Cutix Records 81% Drop in Q1 Profit as Rising Costs Squeeze Margins
Cutix Plc, a frontline Nigerian cable manufacturer, has reported a sharp decline in its earnings for the first quarter ended July 31, 2025, as rising input costs and higher finance charges undermined profitability.
The company’s unaudited financial results show that profit before tax fell to ₦84 million, a significant 81 percent drop from the ₦448 million posted in the corresponding quarter of 2024.
The slump reflects both weaker sales performance and persistent cost pressures in the operating environment.
Revenue from cable sales, which constitute the bulk of Cutix’s income, dipped by 7.4 percent to ₦3.28 billion in Q1 2025 from ₦3.55 billion in Q1 2024.
This decline was accompanied by a rise in production expenses, largely driven by surging global prices of raw materials such as copper and polymers, which are critical to cable manufacturing.

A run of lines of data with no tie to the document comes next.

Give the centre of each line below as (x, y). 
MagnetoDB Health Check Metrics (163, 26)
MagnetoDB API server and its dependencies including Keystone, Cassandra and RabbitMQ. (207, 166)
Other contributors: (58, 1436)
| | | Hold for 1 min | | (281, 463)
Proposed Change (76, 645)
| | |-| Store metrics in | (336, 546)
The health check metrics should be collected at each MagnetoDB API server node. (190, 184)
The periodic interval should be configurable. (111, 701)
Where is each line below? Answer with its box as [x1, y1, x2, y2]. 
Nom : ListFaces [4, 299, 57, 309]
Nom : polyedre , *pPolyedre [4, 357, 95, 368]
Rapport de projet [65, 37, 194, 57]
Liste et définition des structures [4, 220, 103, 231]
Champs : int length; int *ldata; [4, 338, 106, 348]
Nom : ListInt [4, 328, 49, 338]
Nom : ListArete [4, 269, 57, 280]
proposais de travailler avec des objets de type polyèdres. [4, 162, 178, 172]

Industry analysts point out that Nigeria’s volatile exchange rate and inflationary trend have further worsened the cost of importing inputs, leaving manufacturers like Cutix with little room to protect margins.

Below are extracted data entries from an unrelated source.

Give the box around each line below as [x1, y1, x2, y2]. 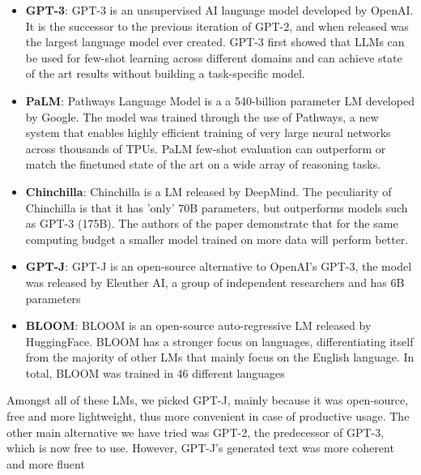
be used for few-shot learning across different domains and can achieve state [25, 49, 402, 66]
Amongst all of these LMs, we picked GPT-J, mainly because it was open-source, [6, 392, 409, 409]
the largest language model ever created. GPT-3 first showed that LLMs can [25, 33, 405, 50]
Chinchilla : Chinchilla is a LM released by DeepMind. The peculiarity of [25, 182, 392, 199]
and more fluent [6, 455, 85, 472]
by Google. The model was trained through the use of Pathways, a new [25, 108, 379, 125]
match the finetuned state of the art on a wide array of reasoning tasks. [25, 156, 381, 173]
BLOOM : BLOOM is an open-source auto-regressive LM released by [25, 317, 372, 334]
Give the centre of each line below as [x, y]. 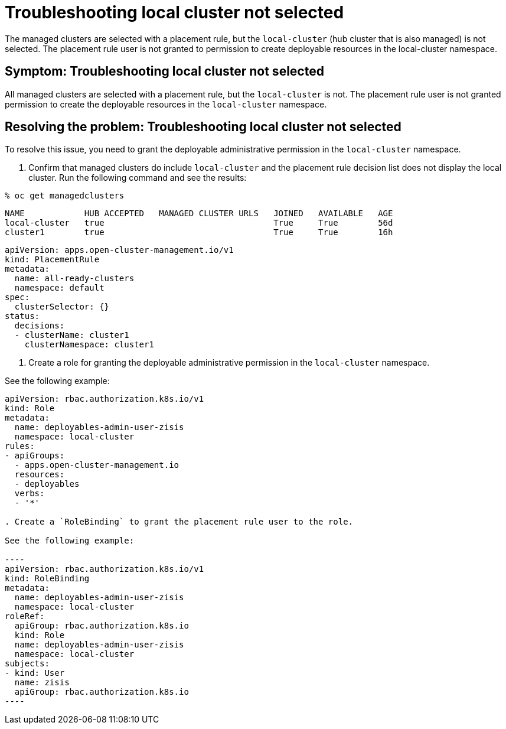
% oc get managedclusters [65, 196]
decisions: [40, 326]
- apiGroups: [35, 456]
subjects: [27, 664]
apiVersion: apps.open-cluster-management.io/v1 [119, 250]
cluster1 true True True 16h [199, 232]
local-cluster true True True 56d [199, 223]
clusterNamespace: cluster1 [89, 345]

Consequently, the company’s gross profit weakened substantially during the quarter.
Adding to the pressure, finance costs increased, reflecting the high-interest-rate environment and heavier borrowing obligations.
The rise in debt-servicing expenses further weighed down the company’s earnings and underlined the challenges of operating under Nigeria’s tight monetary conditions.
Despite the subdued performance, Cutix’s board has reassured stakeholders of its resilience, noting that it is intensifying efforts to strengthen working capital, enhance receivables collection, and reduce cost inefficiencies.
At its recent board meeting, the directors approved the Q1 financial statements and confirmed that the results will be filed with the Nigerian Exchange Group before the end of August.
Market watchers say the company’s performance underscores the broader difficulties facing Nigerian manufacturers, many of whom are contending with high production costs, foreign exchange volatility, and rising interest expenses.
They caution that unless macroeconomic conditions improve, dividend sustainability and shareholder returns in the sector could come under pressure.
Cutix had earlier in the year rewarded shareholders with a dividend for its 2025 financial year. However, the weaker Q1 showing raises concerns that payouts may be reviewed if earnings do not recover in subsequent quarters.
The company is expected to provide more clarity on its operational adjustments and cost-management strategies when it releases its full unaudited results to the market in the coming days.